An amped up Tom Platt, CEO of Liberty Wines, was keen to share his optimism this week as the trade steams ahead into the last months of 2024, with a particular focus on a handful of new Italian wines and a “significantly developed” Spain category striking a chord with visitors at Tuesday's (17 September) autumn tasting.
Eager to stress that the right “service, support, quality and choice” will lead consumers to spend this autumn, Platt noted that Liberty overall is in a “very strong place… despite the market being pretty volatile and hard to predict”.
In particular, he highlighted the business’s inaugural indie focused off-trade report. Yet to be released in full, a snippet shared with Harpers revealed that indie merchant sales are up 25% since 2019, whereas supermarkets are only up 8%. “This is because indies and the premium on-trade engage consumers and make it worth them spending on good wine,” Platt said.
Fresh off Liberty’s win for IWC Italian Merchant of the Year, the company is now aiming to continue to provide interest for both indie retail and on-trade lists with three new Italian names.
The most innovative of the three to be shown on Tuesday was Mura Mura, a collaboration between two friends who turned their Turin-based ice cream company Grom into an international brand. The pair have since transferred the same approach to their gelato-destined fruit production into wine and now have 10ha on an estate in Costigiole d’Asti (plus vineyards in Barbaresco and Serralunga D’alba).
“We’ve been following them for a couple of years. It’s one of the most exciting wine stories to emerge in Italy for at least a decade,” Platt said.
Also from Italy is Tenuta Mazzolino, a 20ha organic estate on the hills of Oltrepò Pavese, and Sicily’s Sebastiano and Serena Vinci of Mecori, which produces a wine made from Nerello Mascalese and Nerello Cappuccio.
The business has also seen a lot of changes in the Spain category recently. Key brands such as Izadi, El Coto and Lan have been stalwarts of Liberty's offering in Rioja for some time. Now, the business is building on those foundations by taking on the likes of Telmo Rodriguez's Lanzaga project.
“It’s a hugely exciting area that has been bubbling away for years. Spain has so much amazing vineyard material, which these producers continue to preserve, so we are incredibly excited to be working with Rodriguez's project, which takes a Burgundy approach.
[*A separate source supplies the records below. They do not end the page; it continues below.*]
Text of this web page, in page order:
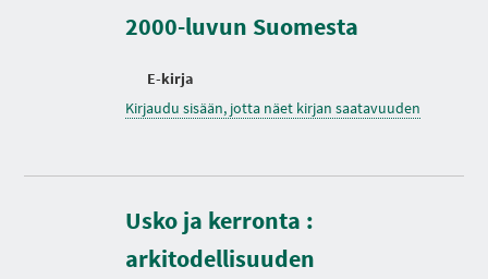
2000-luvun Suomesta
E-kirja
Kirjaudu sisään, jotta näet kirjan saatavuuden
Usko ja kerronta :
arkitodellisuuden
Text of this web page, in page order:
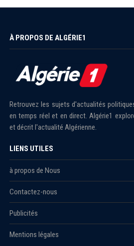
À PROPOS DE ALGÉRIE1
Retrouvez les sujets d'actualités
en temps réel et en direct. Algérie1
et décrit l'actualité Algérienne.
LIENS UTILES
à propos de Nous
Contactez-nous
Publicités
Mentions légales
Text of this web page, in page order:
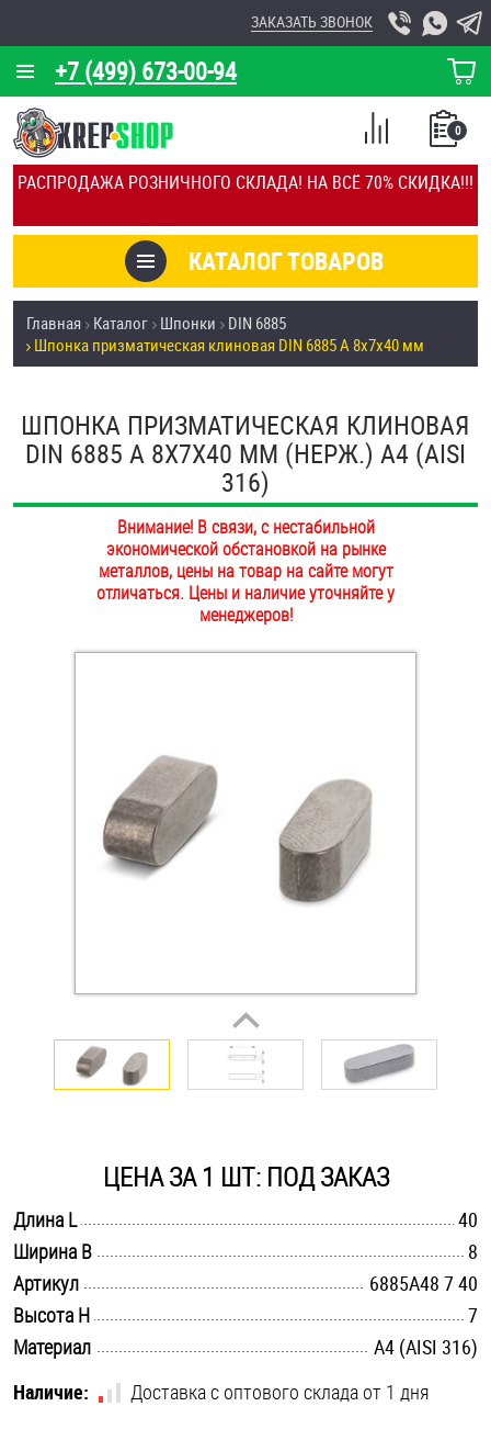
РАСПРОДАЖА РОЗНИЧНОГО СКЛАДА! НА ВСЁ 70% СКИДКА!!!
+7 (499) 673-00-94
ЗАКАЗАТЬ ЗВОНОК
КОРЗИНА
О КОМПАНИИ
КАЛЬКУЛЯТОР
ОТЗЫВЫ
УСЛУГИ
СКИДКИ
ОПТ
ПОКУПАТЕЛЯМ
ОПЛАТА И ДОСТАВКА
НАШИ МАГАЗИНЫ
КАТАЛОГ ТОВАРОВ
0
СПИСОК
СРАВНЕНИЕ
Товары со скидкой
Анкеры
Антивандальный крепёж, инструмент
Заклепки (Гайки-Заклепки)
Инструмент
Крюки, кольца с метрической резьбой
Оснастка и аксессуары для яхт
Стопорные кольца
Такелаж
Хомуты
Шайбы
Главная Каталог Шпонки
DIN 6885
Шпонка призматическая клиновая DIN 6885 А 8х7х40 мм
ШПОНКА ПРИЗМАТИЧЕСКАЯ КЛИНОВАЯ
DIN 6885 А 8Х7Х40 ММ (НЕРЖ.) A4 (AISI
316)
Внимание! В связи, с нестабильной
экономической обстановкой на рынке
металлов, цены на товар на сайте могут
отличаться. Цены и наличие уточняйте у
менеджеров!
ЦЕНА ЗА 1 ШТ: ПОД ЗАКАЗ
Длина L
40
Ширина B
8
Артикул
6885A48 7 40
Высота H
7
Материал
A4 (AISI 316)
Наличие:
Доставка с оптового склада от 1 дня
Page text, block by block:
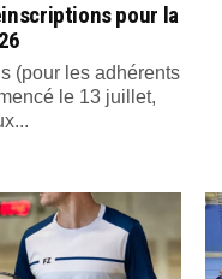
pour la
(pour les adhérents
le 13 juillet,
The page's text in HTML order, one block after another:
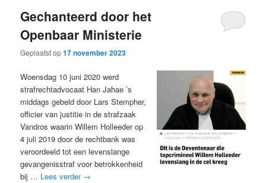
Gechanteerd door het
Openbaar Ministerie
Geplaatst op17 november 2023
Woensdag 10 juni 2020 werd
strafrechtadvocaat Han Jahae ’s
middags gebeld door Lars Stempher,
officier van justitie in de strafzaak
Vandros waarin Willem Holleeder op
4 juli 2019 door de rechtbank was
veroordeeld tot een levenslange
gevangenisstraf voor betrokkenheid
bij … Lees verder →
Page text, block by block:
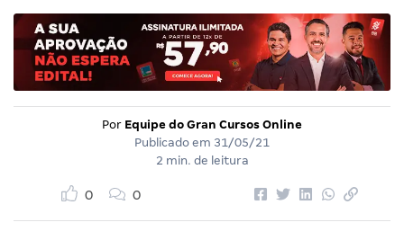
Por Equipe do Gran Cursos Online
Publicado em 31/05/21
2 min. de leitura
0 0
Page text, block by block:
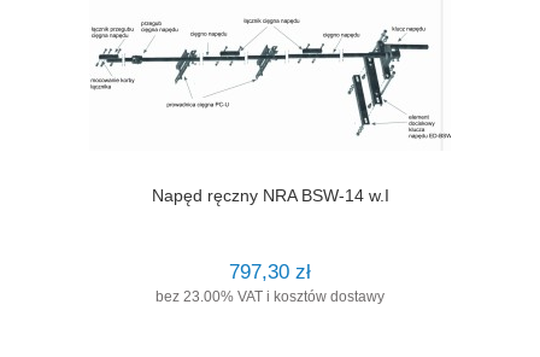
Napęd ręczny NRA BSW-14 w.I
797,30 zł
bez 23.00% VAT i kosztów dostawy

The wines are really made in the vineyard – strikingly good wines, incredibly vibrant,” Platt said.
Elsewhere, Burgundy continues to see “incredible demand” despite continued price increases, driven by Jean Claude Boisset and Grégory Patriat. Liberty has also recently been appointed the exclusive distributor in the UK and Ireland for Gunderloch, one of the Rheinhessen’s most respected producers.
Aside from these additions, Platt sounds a note of caution over the looming end of the duty easement. He called this “a terrible idea, which will raise no additional revenue for the government (and may well reduce duty receipts) and offers no benefit to the wine consumer or wider society”.
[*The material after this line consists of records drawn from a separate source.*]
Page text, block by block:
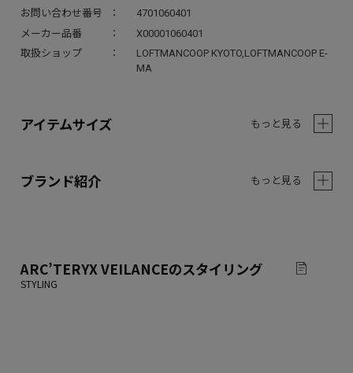
お問い合わせ番号
4701060401
メーカー品番
X00001060401
取扱ショップ
LOFTMANCOOP KYOTO,LOFTMANCOOP E-
MA
アイテムサイズ もっと見る
ブランド紹介 もっと見る
ARC’TERYX VEILANCEのスタイリング
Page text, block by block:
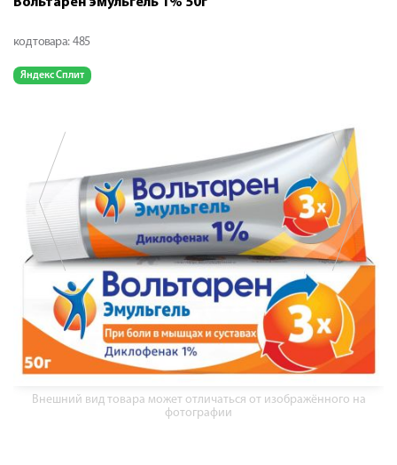
код товара: 485
Яндекс Сплит
Внешний вид товара может отличаться от изображённого на
фотографии
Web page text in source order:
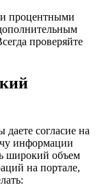
процентными
проверяйте
согласие на
информации
широкий объем
на портале,
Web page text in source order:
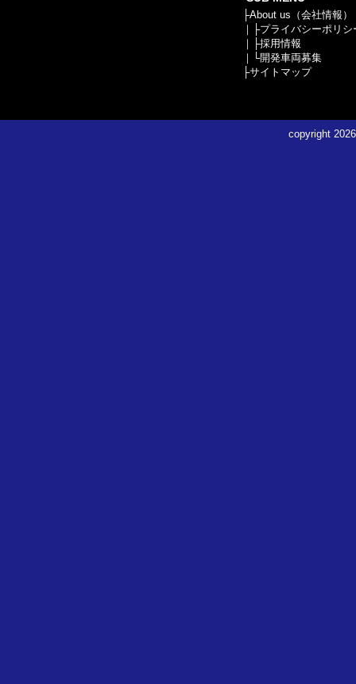
├About us（会社情報）
｜├プライバシーポリシ
｜├採用情報
｜└開発車両募集
├サイトマップ
copyright
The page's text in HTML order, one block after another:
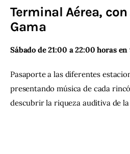
Contacto
Terminal Aérea,
Gama
Sábado de 21:00 a 22:00 horas
Pasaporte a las diferentes
presentando música de cada
descubrir la riqueza auditiva de
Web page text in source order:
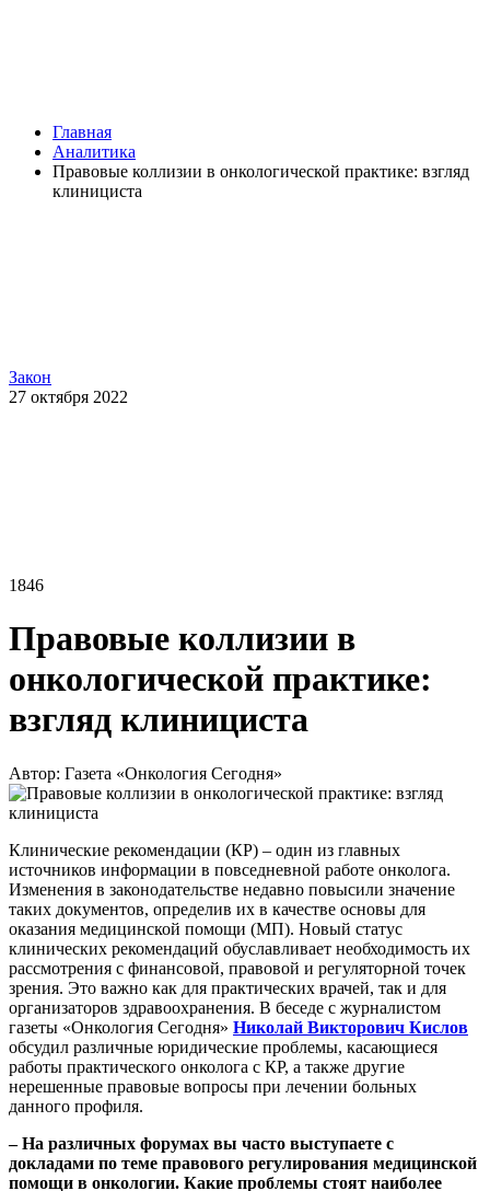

He also raised a pressing question which increasingly accompanies discussions of the new duty regime. The question is: ‘Why don’t winemakers just produce wines with lower alcohol?’.
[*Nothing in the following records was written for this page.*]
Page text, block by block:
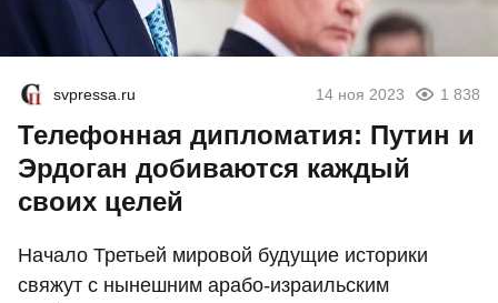
svpressa.ru 14 ноя 2023 1 838
Телефонная дипломатия: Путин и
Эрдоган добиваются каждый
своих целей
Начало Третьей мировой будущие историки
свяжут с нынешним арабо-израильским
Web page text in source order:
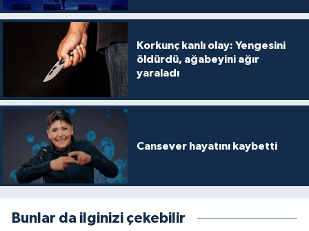
Korkunç kanlı olay: Yengesini
öldürdü, ağabeyini ağır
yaraladı
Cansever hayatını kaybetti
Bunlar da ilginizi çekebilir

The answer, says Platt, is that “The site-specific wines we sell are not made with a specific abv in mind – their abv is a result of grape, site and climate. Gunderloch’s ‘Rothenberg’ Riesling Spätlese 2022 is not a better wine than Mura Mura’s ‘Starderi’ Barbaresco 2021 because it is 8%. They are both high quality but inherently different. It is these differences we and our customers need to communicate to sell better wine, particularly as the volume of wine drunk declines. Taxing wine by abv undermines this,” he concluded.